What we really need is a structure where the arrow goes the other way: word -> index, or even just word -> count. In the next section, we'll see that Python supports such a structure: the dictionary. We won't go into detail about how a dictionary works, but you can gain some insight by thinking about a real-life paper dictionary.

A paper dictionary has the structure word -> definition. If you want to look up the word cassowary, you can use alphabetic comparison to find it quickly. First pull out volume C, eliminating 25 other volumes in a single operation! Open the volume to the middle (perhaps cobra); cassowary has to be before that, so flip back to ceilidh and then perhaps overshoot to caracara before ending up on the right page, where you can search word-by-word until you find what you want. Out of the entire dictionary, you've looked at only ten or eleven entries before ending up where you want to be.
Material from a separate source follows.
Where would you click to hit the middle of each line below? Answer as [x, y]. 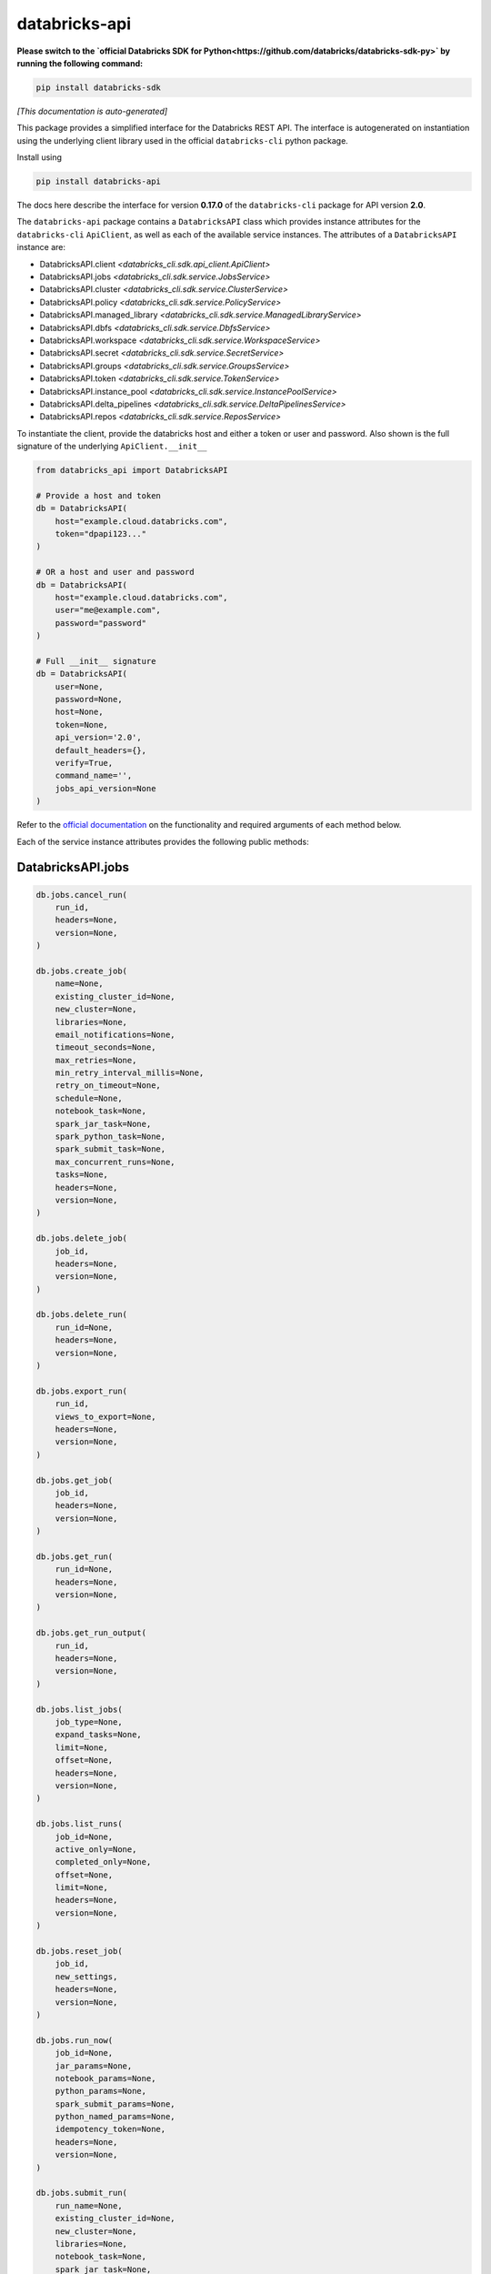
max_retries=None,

Computer dictionary structures use all these ideas to ensure a fast key -> value mapping. They separate the data into volumes (this strategy is called hashing). They sort things to enable a quick back-and-forth search (search trees). And when the data is narrowed down enough, they flip through it entry-by-entry (linear search, which is what we did for the whole dataset in the previous section). Understanding the design and implementation of these kinds of structures is an entire course all on its own. We won't go into more detail here; the thing to remember is that a Python dictionary maps quickly from key -> value for any key, just as a list maps from index -> value.